A la fin de la guerre, toutefois, le Président du Conseil Georges Clemenceau se souvient d'eux et les affecte en grand nombre dans l'armée qui va occuper l'Allemagne à dessein d'humilier celle-ci. Mission réussie : leur présence réactive le nationalisme et la haine de la France. On évoque la «Honte Noire» !
Les Indochinois, considérés comme de piètres combattants, sont surtout utilisés comme auxiliaires de police.
Les Nord-Africains se révèlent les plus durs à la tâche, bien encadrés, bien entraînés et très résistants aux conditions climatiques.
Dans les années 1920, en hommage au sacrifice des troupes coloniales, notamment d'Afrique du Nord, le gouvernement décide d'ériger une grande mosquée au coeur de Paris, dans le Quartier latin. Celle-ci est inaugurée en grande pompe par le maréchal Hubert Lyautey.
D'une manière générale, la population française ne ménage pas sa sympathie pour les troupes coloniales. Celles-ci sont applaudies à plusieurs reprises lors des défilés de la victoire.
Sensible à l'air du temps et désireuse de les honorer à sa manière, une marque de petits-déjeuners chocolatés remplace dès 1915 l'Antillaise représentée sur ses paquets par un jovial tirailleur. C'est le célèbre Y'a bon Banania, une forme d'hommage aux troupes coloniales.
Les décennies passant, le tirailleur aux traits réalistes laissera la place à un stéréotype niais et quelque peu raciste.
Les troupes coloniales tiennent normalement leur place dans les combats de 1940 qui voient l'invasion de la France par les Allemands. Plus nombreuses que lors de la précédente guerre, elles comptent près de 500.000 hommes, Européens compris. Les tirailleurs sénégalais couvrent la retraite. Non seulement ils endurent de lourdes pertes mais ils doivent s'attendre à être fusillés en cas de capture par les Allemands, ces derniers les considérant comme des «sous-hommes».

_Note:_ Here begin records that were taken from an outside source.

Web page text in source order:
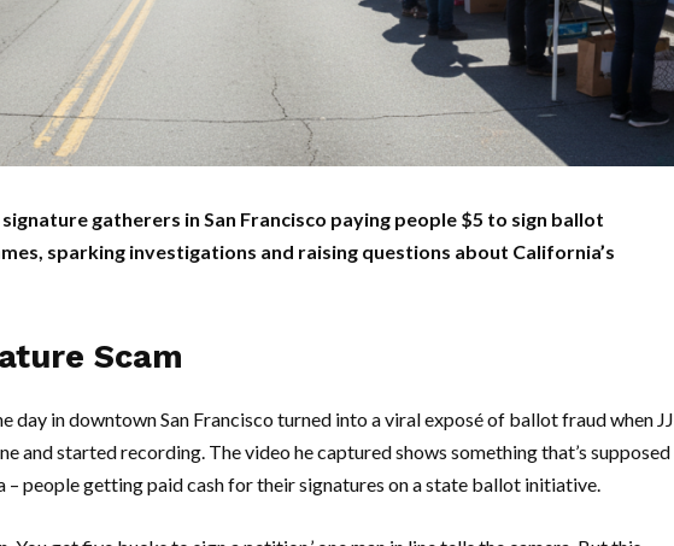
gatherers in San Francisco paying people $5 to sign ballot
sparking investigations and raising questions about California’s
Scam
day in downtownSan Franciscoturned into a viral exposé of ballot fraud when JJ
and started recording. The video he captured shows something that’s supposed
– people getting paid cash for their signatures on a state ballot initiative.
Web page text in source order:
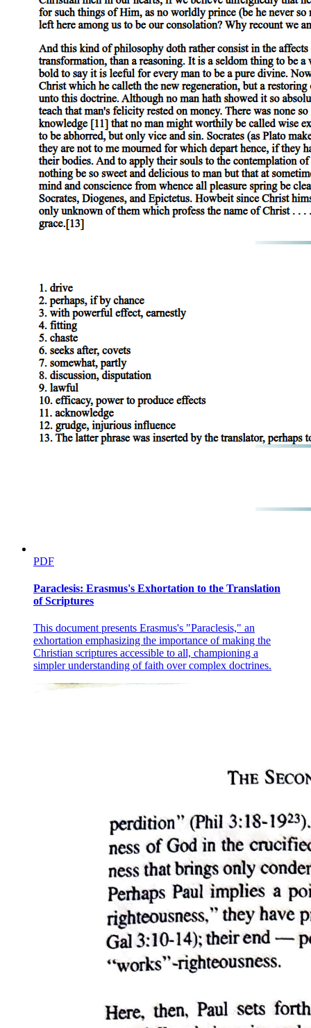
PDF
Paraclesis: Erasmus's Exhortation to the Translation
of Scriptures
This document presents Erasmus's "Paraclesis," an
exhortation emphasizing the importance of making the
Christian scriptures accessible to all, championing a
simpler understanding of faith over complex doctrines.
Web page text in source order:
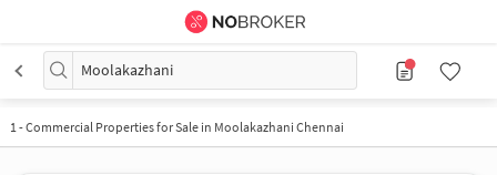
Moolakazhani
1-Commercial Properties for Sale in Moolakazhani Chennai
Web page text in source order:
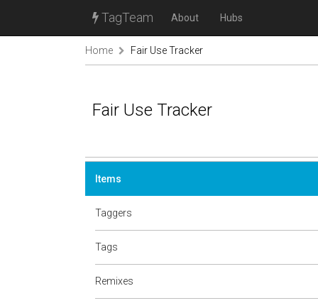
TagTeam About Hubs
Home Fair Use Tracker
Fair Use Tracker
Items
Taggers
Tags
Remixes
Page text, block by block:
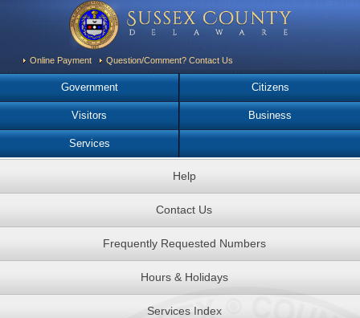
Online Payment Question/Comment? Contact Us
Government Citizens
Visitors Business
Services
Help
Contact Us
Frequently Requested Numbers
Hours & Holidays
Services Index
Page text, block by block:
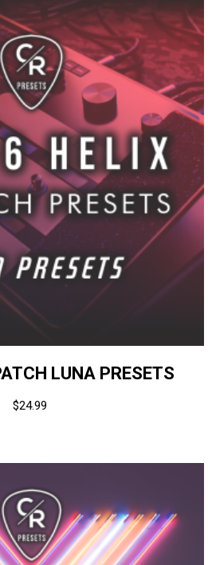
LUNA PRESETS
$24.99
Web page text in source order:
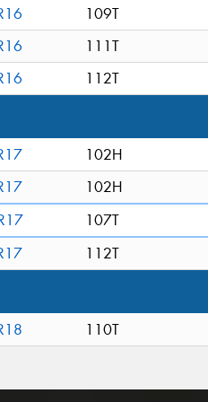
109T
111T
112T
102H
102H
107T
112T
110T
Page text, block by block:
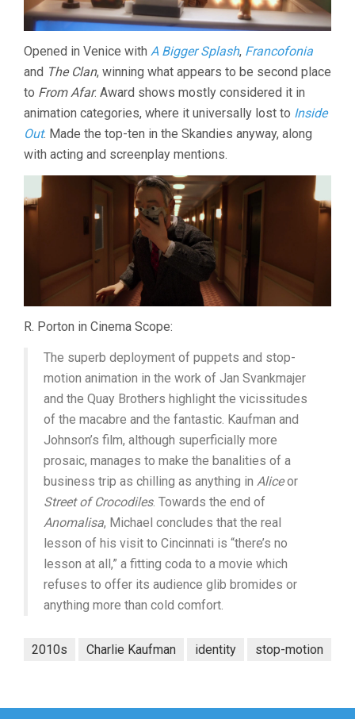
Opened in Venice with A Bigger Splash, Francofonia
and The Clan, winning what appears to be second place
to From Afar. Award shows mostly considered it in
animation categories, where it universally lost to Inside
Out. Made the top-ten in the Skandies anyway, along
with acting and screenplay mentions.
R. Porton in Cinema Scope:
The superb deployment of puppets and stop-
motion animation in the work of Jan Svankmajer
and the Quay Brothers highlight the vicissitudes
of the macabre and the fantastic. Kaufman and
Johnson’s film, although superficially more
prosaic, manages to make the banalities of a
business trip as chilling as anything in Aliceor
Street of Crocodiles. Towards the end of
Anomalisa, Michael concludes that the real
lesson of his visit to Cincinnati is “there’s no
lesson at all,” a fitting coda to a movie which
refuses to offer its audience glib bromides or
anything more than cold comfort.
2010s Charlie Kaufman identity stop-motion
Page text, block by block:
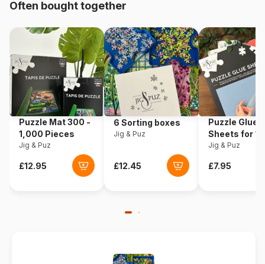
Product code Eurographics-6010-4654
EAN 628136546546
Piece Count 1000 pieces
Dimensions 99 x 33 cm
Often bought together
Puzzle Mat 300 -
1,000 Pieces
Jig & Puz
6 Sorting boxes
Jig & Puz
Puzzle Glue
Sheets for
Pieces
Jig & Puz

Début 1943, lorsque l'heure de la Libération approche, le général Henri Giraud, commandant en chef civil et militaire de l'Afrique du Nord, reconstitue les forces françaises. Il recrute en masse les jeunes Européens d'Afrique du Nord : 176.000 au total, soit 45% des hommes mobilisés, y compris la classe 1945 enrôlée par anticipation ! Ces troupes subiront jusqu'à la capitulation de l'Allemagne un taux de pertes de 8% comme le rappelle l'historien Daniel Lefeuvre.
Le général Giraud, avant d'être évincé par son rival le général de Gaulle, enrôle aussi des indigènes (153.000 en Afrique du Nord et près de 100.000 en Afrique noire). Ces troupes vont connaître un taux de pertes de 4 à 5%.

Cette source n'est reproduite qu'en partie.